Work request →
Pick out and copy every line below that has the word "Services".
****************
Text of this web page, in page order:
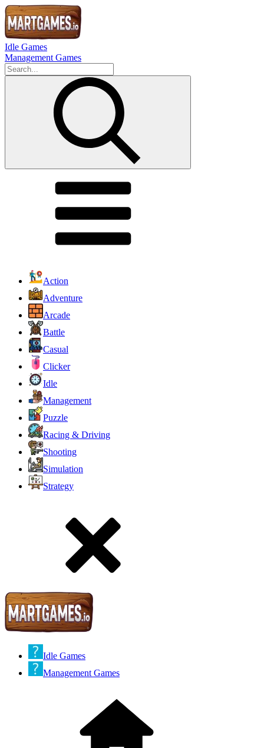
Idle Games
Management Games
Action
Adventure
Arcade
Battle
Casual
Clicker
Idle
Management
Puzzle
Racing & Driving
Shooting
Simulation
Strategy
Idle Games
Management Games
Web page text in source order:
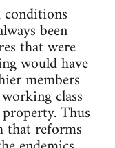
conditions
been
that were
would have
members
class
Thus
that reforms
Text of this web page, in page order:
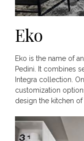
Eko
Eko is the name of
Pedini. It combines
Integra collection.
customization
design the kitchen of
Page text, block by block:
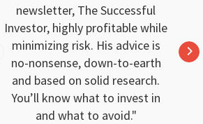
newsletter, The Successful
Investor, highly profitable while
minimizing risk. His advice is
no-nonsense, down-to-earth
and based on solid research.
You’ll know what to invest in
and what to avoid.
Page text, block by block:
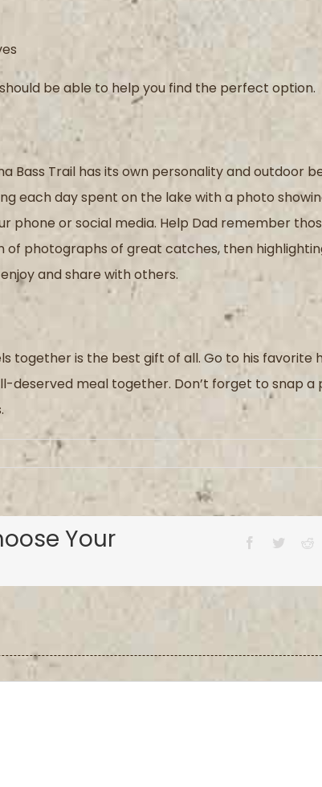
be able to help you find the perfect option.
Bass Trail has its own personality and outdoor
each day spent on the lake with a photo
phone or social media. Help Dad remember
of photographs of great catches, then highlight
and share with others.
together is the best gift of all. Go to his favorite
deserved meal together. Don’t forget to snap a
.
Your
Facebook
Twitter
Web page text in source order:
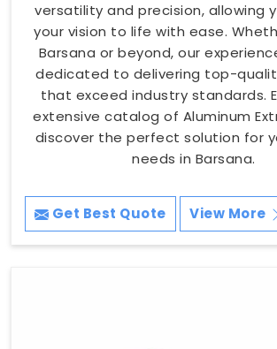
versatility and precision, allowing
your vision to life with ease.
Barsana or beyond, our
dedicated to delivering top-
that exceed industry standards.
extensive catalog of Aluminum
discover the perfect solution for
needs in Barsana.
Get Best Quote View More
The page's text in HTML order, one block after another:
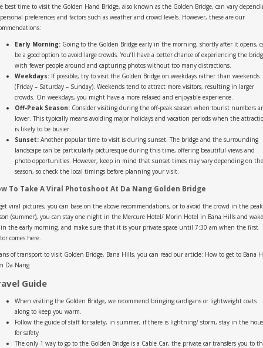
best time to visit the Golden Hand Bridge, also known as the Golden Bridge, can vary
preferences and factors such as weather and crowd levels. However, these are our
Early Morning: Going to the Golden Bridge early in the morning, shortly after it opens,
be a good option to avoid large crowds. You’ll have a better chance of experiencing the
with fewer people around and capturing photos without too many distractions.
Weekdays: If possible, try to visit the Golden Bridge on weekdays rather than weekends
(Friday – Saturday – Sunday). Weekends tend to attract more visitors, resulting in larger
crowds. On weekdays, you might have a more relaxed and enjoyable experience.
Off-Peak Season: Consider visiting during the off-peak season when tourist numbers
lower. This typically means avoiding major holidays and vacation periods when the
is likely to be busier.
Sunset: Another popular time to visit is during sunset. The bridge and the surrounding
landscape can be particularly picturesque during this time, offering beautiful views and
photo opportunities. However, keep in mind that sunset times may vary depending on the
season, so check the local timings before planning your visit.
To Take A Viral Photoshoot At Da Nang Golden Bridge
viral pictures, you can base on the above recommendations, or to avoid the crowd in the peak
(summer), you can stay one night in the Mercure Hotel/ Morin Hotel in Bana Hills and wake
the early morning. and make sure that it is your private space until 7:30 am when the first
comes here.
of transport to visit Golden Bridge, Bana Hills, you can read our article: How to get to Bana
Da Nang
Guide
When visiting the Golden Bridge, we recommend bringing cardigans or lightweight coats
along to keep you warm.
Follow the guide of staff for safety, in summer, if there is lightning/ storm, stay in the
for safety
The only 1 way to go to the Golden Bridge is a Cable Car, the private car transfers you to
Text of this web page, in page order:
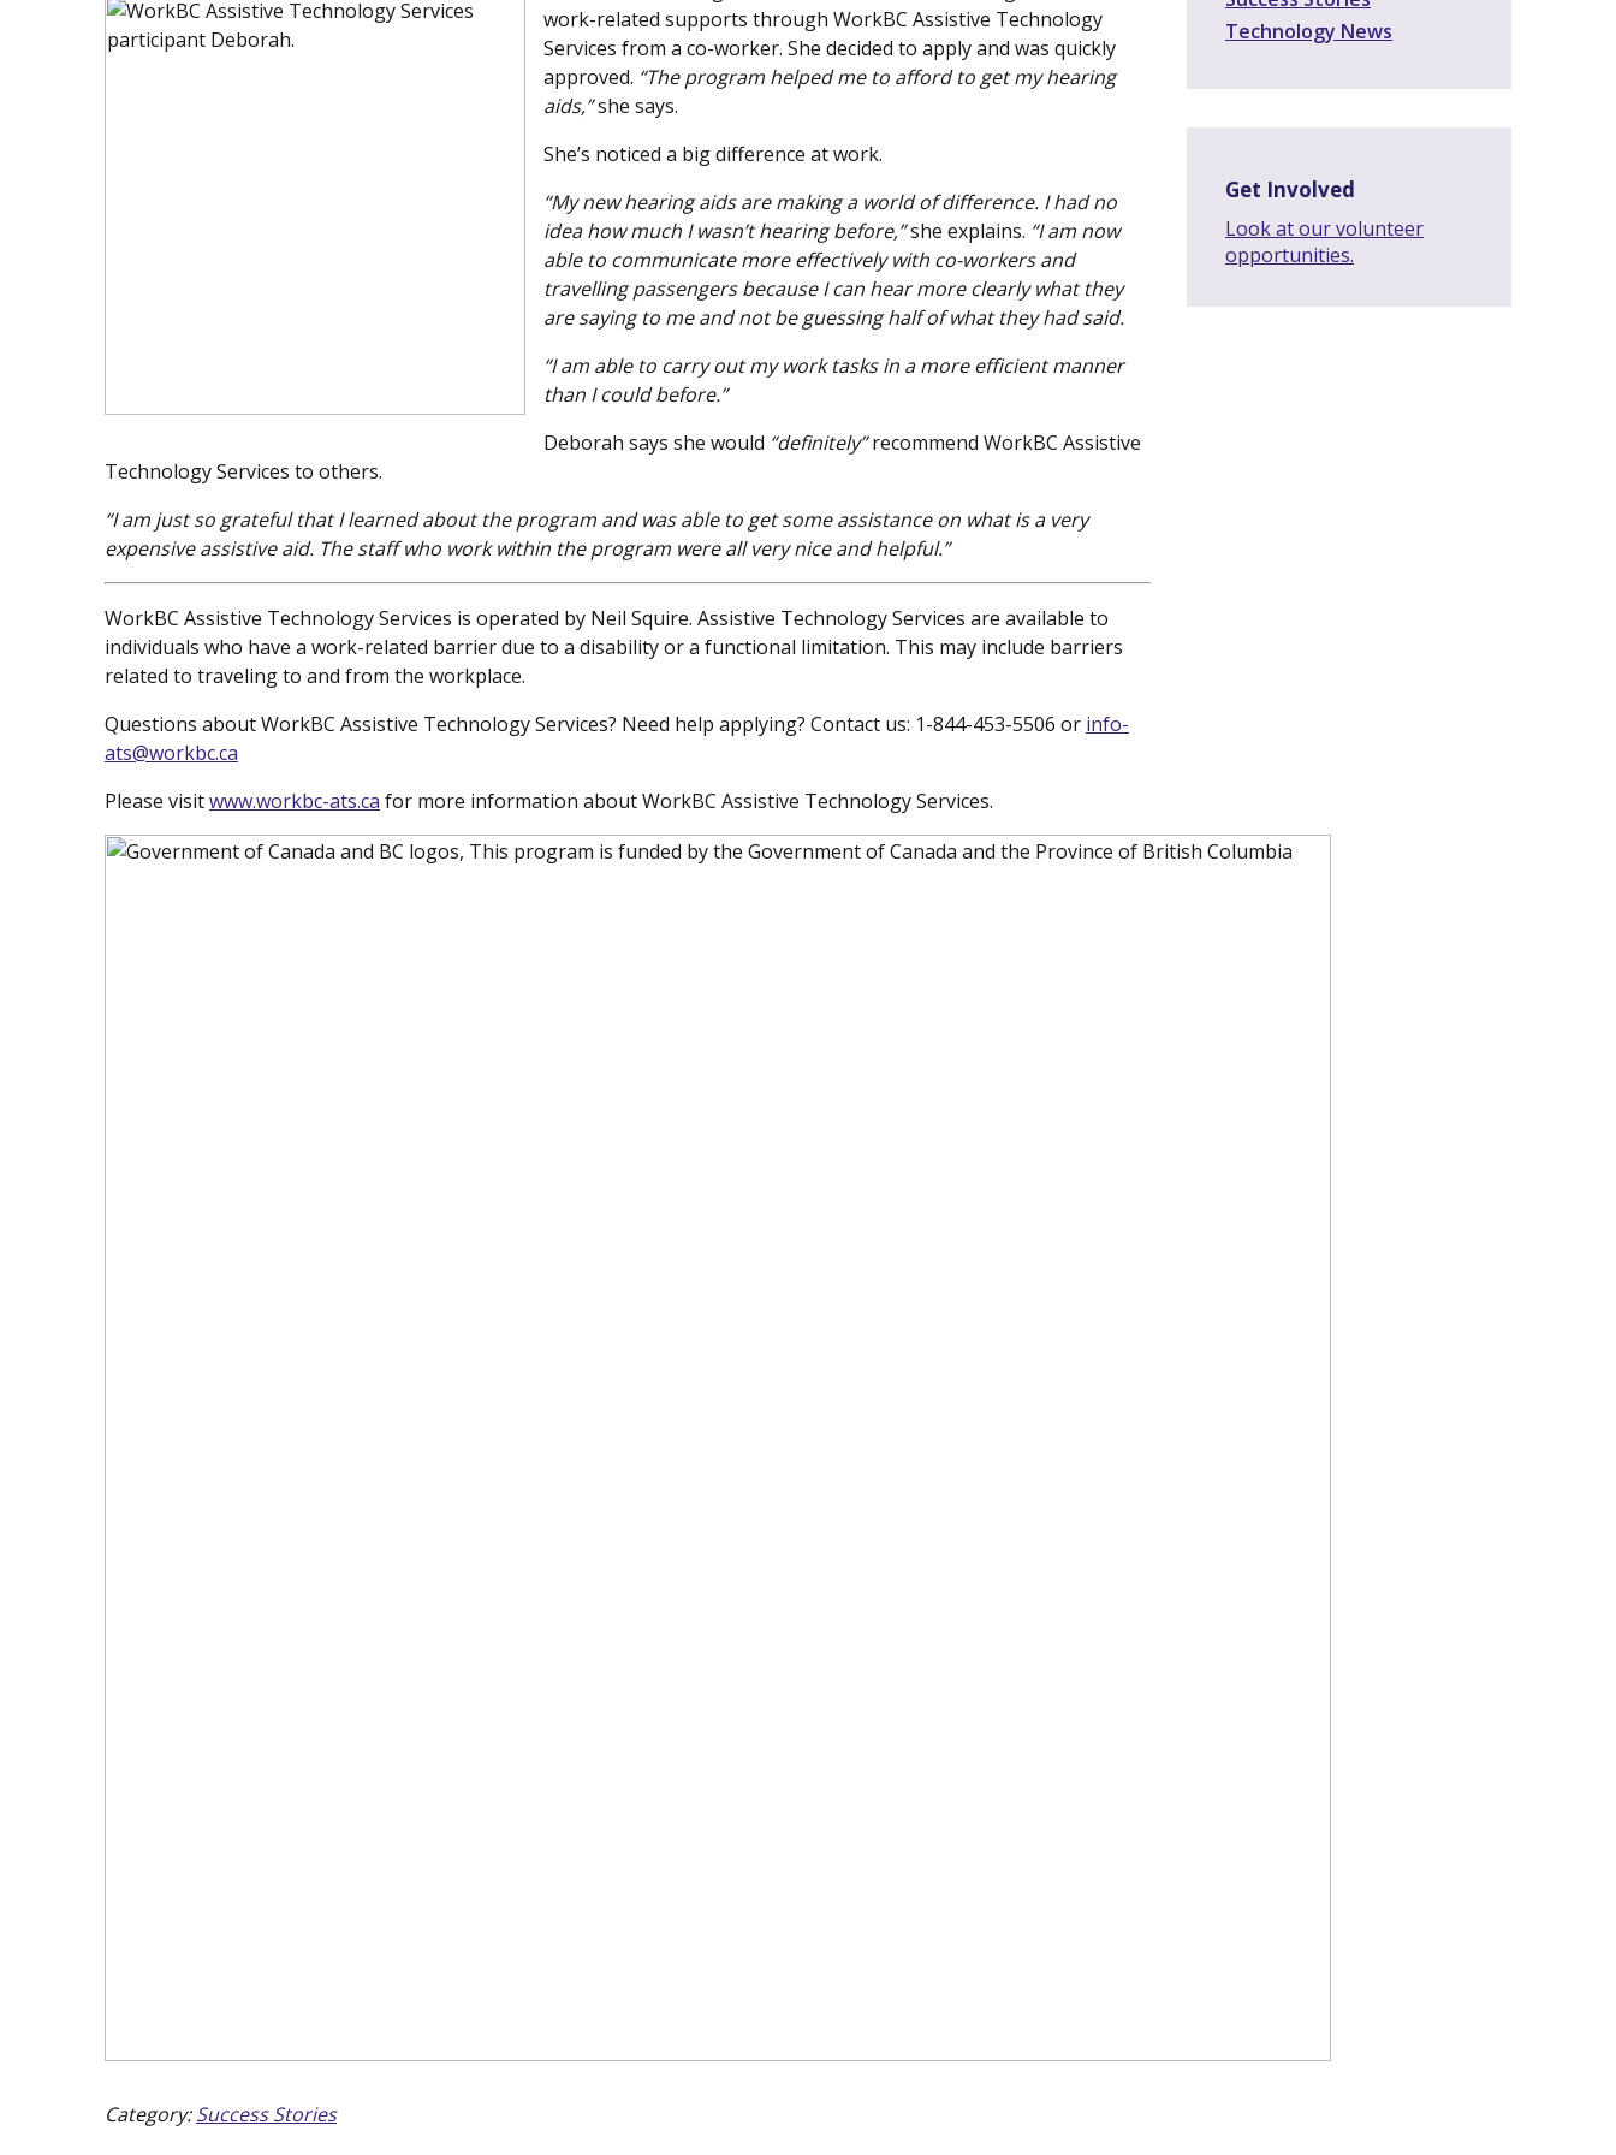
work-related supports through WorkBC Assistive Technology
Services from a co-worker. She decided to apply and was quickly
approved. “The program helped me to afford to get my hearing
aids,”she says.
She’s noticed a big difference at work.
“My new hearing aids are making a world of difference. I had no
idea how much I wasn’t hearing before,”she explains. “I am now
able to communicate more effectively with co-workers and
travelling passengers because I can hear more clearly what they
are saying to me and not be guessing half of what they had said.
“I am able to carry out my work tasks in a more efficient manner
than I could before.”
Deborah says she would “definitely”recommend WorkBC Assistive
Technology Services to others.
“I am just so grateful that I learned about the program and was able to get some assistance on what is a very
expensive assistive aid. The staff who work within the program were all very nice and helpful.”
WorkBC Assistive Technology Services is operated by Neil Squire. Assistive Technology Services are available to
individuals who have a work-related barrier due to a disability or a functional limitation. This may include barriers
related to traveling to and from the workplace.
Questions about WorkBC Assistive Technology Services? Need help applying? Contact us: 1-844-453-5506 or info-
ats@workbc.ca
Please visitwww.workbc-ats.ca (new window)
for more information about WorkBC Assistive Technology Services.
Category:Success Stories
Technology News
Get Involved
Look at our volunteer
opportunities.
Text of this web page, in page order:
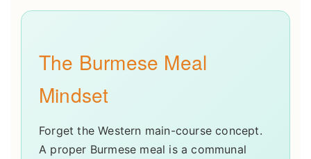
The Burmese Meal
Mindset
Forget the Western main-course concept.
A proper Burmese meal is a communal
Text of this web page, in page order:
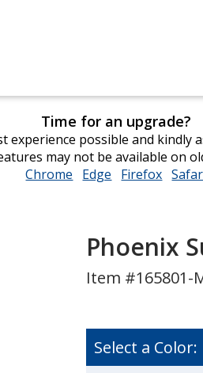
Time for an upgrade?
experience possible and kindly
may not be available on
Chrome opens
Edge opens
Firefox opens
Phoenix
Item #165801-
Select a Color:
****************
Answer section →
Services from a co-worker. She decided to apply and was quickly
Technology Services to others.
WorkBC Assistive Technology Services is operated by Neil Squire. Assistive Technology Services are available to
Questions about WorkBC Assistive Technology Services? Need help applying? Contact us: 1-844-453-5506 or info-
for more information about WorkBC Assistive Technology Services.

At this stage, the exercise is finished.